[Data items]
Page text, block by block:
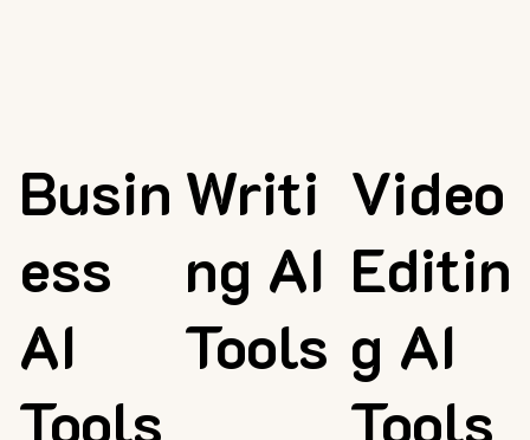
Busin
ess
AI
Tools
Writi
ng AI
Tools
Video
Editin
g AI
Tools
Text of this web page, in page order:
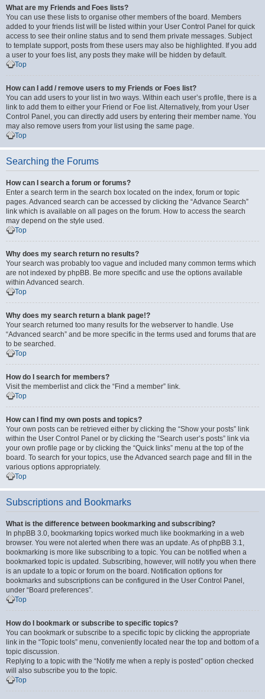
What are my Friends and Foes lists?
You can use these lists to organise other members of the board. Members
added to your friends list will be listed within your User Control Panel for quick
access to see their online status and to send them private messages. Subject
to template support, posts from these users may also be highlighted. If you add
a user to your foes list, any posts they make will be hidden by default.
Top
How can I add / remove users to my Friends or Foes list?
You can add users to your list in two ways. Within each user’s profile, there is a
link to add them to either your Friend or Foe list. Alternatively, from your User
Control Panel, you can directly add users by entering their member name. You
may also remove users from your list using the same page.
Top
Searching the Forums
How can I search a forum or forums?
Enter a search term in the search box located on the index, forum or topic
pages. Advanced search can be accessed by clicking the “Advance Search”
link which is available on all pages on the forum. How to access the search
may depend on the style used.
Top
Why does my search return no results?
Your search was probably too vague and included many common terms which
are not indexed by phpBB. Be more specific and use the options available
within Advanced search.
Top
Why does my search return a blank page!?
Your search returned too many results for the webserver to handle. Use
“Advanced search” and be more specific in the terms used and forums that are
to be searched.
Top
How do I search for members?
Visit the memberlist and click the “Find a member” link.
Top
How can I find my own posts and topics?
Your own posts can be retrieved either by clicking the “Show your posts” link
within the User Control Panel or by clicking the “Search user’s posts” link via
your own profile page or by clicking the “Quick links” menu at the top of the
board. To search for your topics, use the Advanced search page and fill in the
various options appropriately.
Top
Subscriptions and Bookmarks
What is the difference between bookmarking and subscribing?
In phpBB 3.0, bookmarking topics worked much like bookmarking in a web
browser. You were not alerted when there was an update. As of phpBB 3.1,
bookmarking is more like subscribing to a topic. You can be notified when a
bookmarked topic is updated. Subscribing, however, will notify you when there
is an update to a topic or forum on the board. Notification options for
bookmarks and subscriptions can be configured in the User Control Panel,
under “Board preferences”.
Top
How do I bookmark or subscribe to specific topics?
You can bookmark or subscribe to a specific topic by clicking the appropriate
link in the “Topic tools” menu, conveniently located near the top and bottom of a
topic discussion.
Replying to a topic with the “Notify me when a reply is posted” option checked
will also subscribe you to the topic.
Top
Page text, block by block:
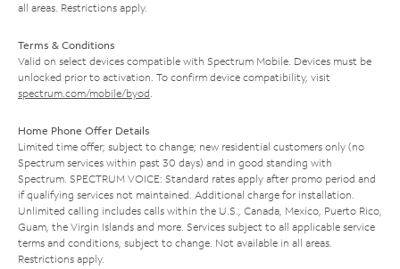
all areas. Restrictions apply.
Terms & Conditions
Valid on select devices compatible with Spectrum Mobile. Devices must be
unlocked prior to activation. To confirm device compatibility, visit
spectrum.com/mobile/byod.
Home Phone Offer Details
Limited time offer; subject to change; new residential customers only (no
Spectrum services within past 30 days) and in good standing with
Spectrum. SPECTRUM VOICE: Standard rates apply after promo period and
if qualifying services not maintained. Additional charge for installation.
Unlimited calling includes calls within the U.S., Canada, Mexico, Puerto Rico,
Guam, the Virgin Islands and more. Services subject to all applicable service
terms and conditions, subject to change. Not available in all areas.
Restrictions apply.
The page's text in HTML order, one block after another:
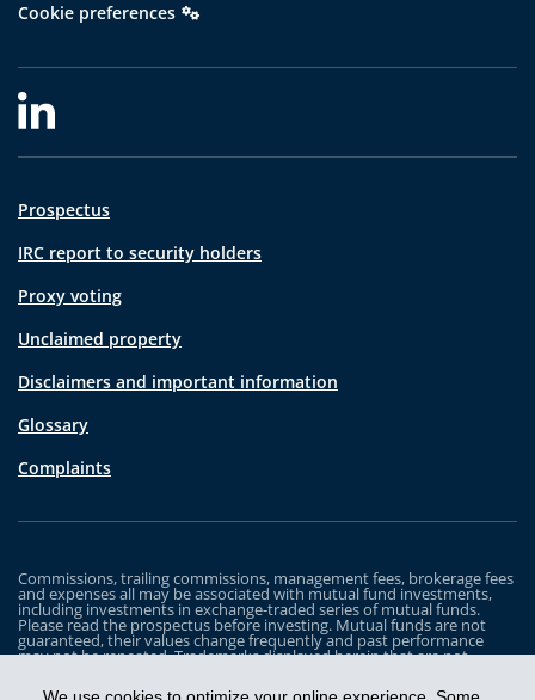
Cookie preferences
Prospectus
IRC report to security holders
Proxy voting
Unclaimed property
Disclaimers and important information
Glossary
Complaints
Commissions, trailing commissions, management fees, brokerage fees
and expenses all may be associated with mutual fund investments,
including investments in exchange-traded series of mutual funds.
Please read the prospectus before investing. Mutual funds are not
guaranteed, their values change frequently and past performance
may not be repeated. Trademarks displayed herein that are not
the property of and trademarked by the corresponding company and
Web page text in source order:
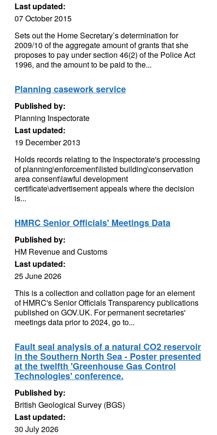
Last updated:
07 October 2015
Sets out the Home Secretary’s determination for
2009/10 of the aggregate amount of grants that she
proposes to pay under section 46(2) of the Police Act
1996, and the amount to be paid to the...
Planning casework service
Published by:
Planning Inspectorate
Last updated:
19 December 2013
Holds records relating to the Inspectorate's processing
of planning\enforcement\listed building\conservation
area consent\lawful development
certificate\advertisement appeals where the decision
is...
HMRC Senior Officials' Meetings Data
Published by:
HM Revenue and Customs
Last updated:
25 June 2026
This is a collection and collation page for an element
of HMRC's Senior Officials Transparency publications
published on GOV.UK. For permanent secretaries'
meetings data prior to 2024, go to...
Fault seal analysis of a natural CO2 reservoir
in the Southern North Sea - Poster presented
at the twelfth 'Greenhouse Gas Control
Technologies' conference.
Published by:
British Geological Survey (BGS)
Last updated:
30 July 2026
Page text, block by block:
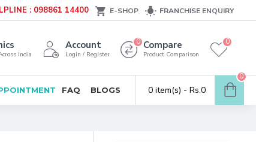
: 098861 14400 E-SHOP FRANCHISE ENQUIRY
India
Account
Login / Register
Compare
Product Comparison
0 0
FAQ BLOGS 0 item(s) - Rs.0
0
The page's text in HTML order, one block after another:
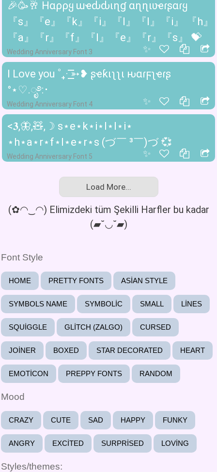
✨
Wedding Anniversary Font 3
🎉🥳🥂 Hαρρყ ɯҽԃԃιɳɠ αɳɳιʋҽɾʂαɾყ
『s』『e』『k』『i』『l』『l』『i』 『h』
『a』『r』『f』『l』『e』『r』『s』 💝
✨
Wedding Anniversary Font 4
I Love you ˚₊· ͟͟͞͞➳❥ ʂҽƙιʅʅι ԋαɾϝʅҽɾʂ
°⋆♡︎.ೃ࿔:･
✨
Wedding Anniversary Font 5
<𝟑,🦋,🧸,☽ s⋆e⋆k⋆i⋆l⋆l⋆i⋆
⋆h⋆a⋆r⋆f⋆l⋆e⋆r⋆s (づ￣ ³￣)づ 💞
Load More...
(✿◠‿◠) Elimizdeki tüm Şekilli Harfler bu kadar
(▰˘◡˘▰)
Font Style
HOME PRETTY FONTS ASIAN STYLE
SYMBOLS NAME SYMBOLIC SMALL LINES
SQUIGGLE GLITCH (ZALGO) CURSED
JOINER BOXED STAR DECORATED HEART
EMOTICON PREPPY FONTS RANDOM
Mood
CRAZY CUTE SAD HAPPY FUNKY
ANGRY EXCITED SURPRISED LOVING
Styles/themes:
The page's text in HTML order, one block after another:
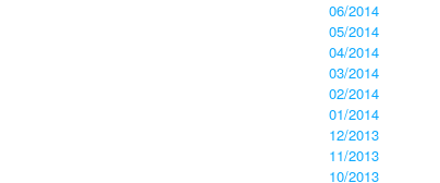
06/2014
05/2014
04/2014
03/2014
02/2014
01/2014
12/2013
11/2013
10/2013
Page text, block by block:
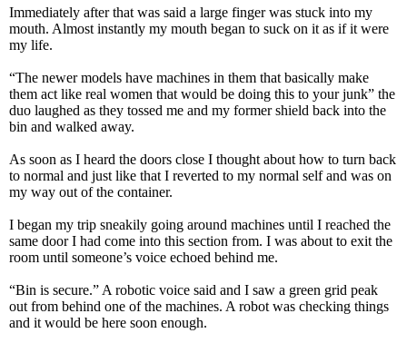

**Exercise goal**
Drop the pictures and reproduce the rest of the data above exactly.

**Solution to this exercise**
Page text, block by block:
Busin
ess
AI
Tools
Writi
ng AI
Tools
Video
Editin
g AI
Tools
Text of this web page, in page order:
What are my Friends and Foes lists?
You can use these lists to organise other members of the board. Members
added to your friends list will be listed within your User Control Panel for quick
access to see their online status and to send them private messages. Subject
to template support, posts from these users may also be highlighted. If you add
a user to your foes list, any posts they make will be hidden by default.
Top
How can I add / remove users to my Friends or Foes list?
You can add users to your list in two ways. Within each user’s profile, there is a
link to add them to either your Friend or Foe list. Alternatively, from your User
Control Panel, you can directly add users by entering their member name. You
may also remove users from your list using the same page.
Top
Searching the Forums
How can I search a forum or forums?
Enter a search term in the search box located on the index, forum or topic
pages. Advanced search can be accessed by clicking the “Advance Search”
link which is available on all pages on the forum. How to access the search
may depend on the style used.
Top
Why does my search return no results?
Your search was probably too vague and included many common terms which
are not indexed by phpBB. Be more specific and use the options available
within Advanced search.
Top
Why does my search return a blank page!?
Your search returned too many results for the webserver to handle. Use
“Advanced search” and be more specific in the terms used and forums that are
to be searched.
Top
How do I search for members?
Visit the memberlist and click the “Find a member” link.
Top
How can I find my own posts and topics?
Your own posts can be retrieved either by clicking the “Show your posts” link
within the User Control Panel or by clicking the “Search user’s posts” link via
your own profile page or by clicking the “Quick links” menu at the top of the
board. To search for your topics, use the Advanced search page and fill in the
various options appropriately.
Top
Subscriptions and Bookmarks
What is the difference between bookmarking and subscribing?
In phpBB 3.0, bookmarking topics worked much like bookmarking in a web
browser. You were not alerted when there was an update. As of phpBB 3.1,
bookmarking is more like subscribing to a topic. You can be notified when a
bookmarked topic is updated. Subscribing, however, will notify you when there
is an update to a topic or forum on the board. Notification options for
bookmarks and subscriptions can be configured in the User Control Panel,
under “Board preferences”.
Top
How do I bookmark or subscribe to specific topics?
You can bookmark or subscribe to a specific topic by clicking the appropriate
link in the “Topic tools” menu, conveniently located near the top and bottom of a
topic discussion.
Replying to a topic with the “Notify me when a reply is posted” option checked
will also subscribe you to the topic.
Top
Page text, block by block:
all areas. Restrictions apply.
Terms & Conditions
Valid on select devices compatible with Spectrum Mobile. Devices must be
unlocked prior to activation. To confirm device compatibility, visit
spectrum.com/mobile/byod.
Home Phone Offer Details
Limited time offer; subject to change; new residential customers only (no
Spectrum services within past 30 days) and in good standing with
Spectrum. SPECTRUM VOICE: Standard rates apply after promo period and
if qualifying services not maintained. Additional charge for installation.
Unlimited calling includes calls within the U.S., Canada, Mexico, Puerto Rico,
Guam, the Virgin Islands and more. Services subject to all applicable service
terms and conditions, subject to change. Not available in all areas.
Restrictions apply.
The page's text in HTML order, one block after another:
Cookie preferences
Prospectus
IRC report to security holders
Proxy voting
Unclaimed property
Disclaimers and important information
Glossary
Complaints
Commissions, trailing commissions, management fees, brokerage fees
and expenses all may be associated with mutual fund investments,
including investments in exchange-traded series of mutual funds.
Please read the prospectus before investing. Mutual funds are not
guaranteed, their values change frequently and past performance
may not be repeated. Trademarks displayed herein that are not
the property of and trademarked by the corresponding company and
Web page text in source order:
Last updated:
07 October 2015
Sets out the Home Secretary’s determination for
2009/10 of the aggregate amount of grants that she
proposes to pay under section 46(2) of the Police Act
1996, and the amount to be paid to the...
Planning casework service
Published by:
Planning Inspectorate
Last updated:
19 December 2013
Holds records relating to the Inspectorate's processing
of planning\enforcement\listed building\conservation
area consent\lawful development
certificate\advertisement appeals where the decision
is...
HMRC Senior Officials' Meetings Data
Published by:
HM Revenue and Customs
Last updated:
25 June 2026
This is a collection and collation page for an element
of HMRC's Senior Officials Transparency publications
published on GOV.UK. For permanent secretaries'
meetings data prior to 2024, go to...
Fault seal analysis of a natural CO2 reservoir
in the Southern North Sea - Poster presented
at the twelfth 'Greenhouse Gas Control
Technologies' conference.
Published by:
British Geological Survey (BGS)
Last updated:
30 July 2026
Page text, block by block:
: 098861 14400 E-SHOP FRANCHISE ENQUIRY
India
Account
Login / Register
Compare
Product Comparison
0 0
FAQ BLOGS 0 item(s) - Rs.0
0
The page's text in HTML order, one block after another:
✨
Wedding Anniversary Font 3
🎉🥳🥂 Hαρρყ ɯҽԃԃιɳɠ αɳɳιʋҽɾʂαɾყ
『s』『e』『k』『i』『l』『l』『i』 『h』
『a』『r』『f』『l』『e』『r』『s』 💝
✨
Wedding Anniversary Font 4
I Love you ˚₊· ͟͟͞͞➳❥ ʂҽƙιʅʅι ԋαɾϝʅҽɾʂ
°⋆♡︎.ೃ࿔:･
✨
Wedding Anniversary Font 5
<𝟑,🦋,🧸,☽ s⋆e⋆k⋆i⋆l⋆l⋆i⋆
⋆h⋆a⋆r⋆f⋆l⋆e⋆r⋆s (づ￣ ³￣)づ 💞
Load More...
(✿◠‿◠) Elimizdeki tüm Şekilli Harfler bu kadar
(▰˘◡˘▰)
Font Style
HOME PRETTY FONTS ASIAN STYLE
SYMBOLS NAME SYMBOLIC SMALL LINES
SQUIGGLE GLITCH (ZALGO) CURSED
JOINER BOXED STAR DECORATED HEART
EMOTICON PREPPY FONTS RANDOM
Mood
CRAZY CUTE SAD HAPPY FUNKY
ANGRY EXCITED SURPRISED LOVING
Styles/themes:
The page's text in HTML order, one block after another:
06/2014
05/2014
04/2014
03/2014
02/2014
01/2014
12/2013
11/2013
10/2013
Page text, block by block:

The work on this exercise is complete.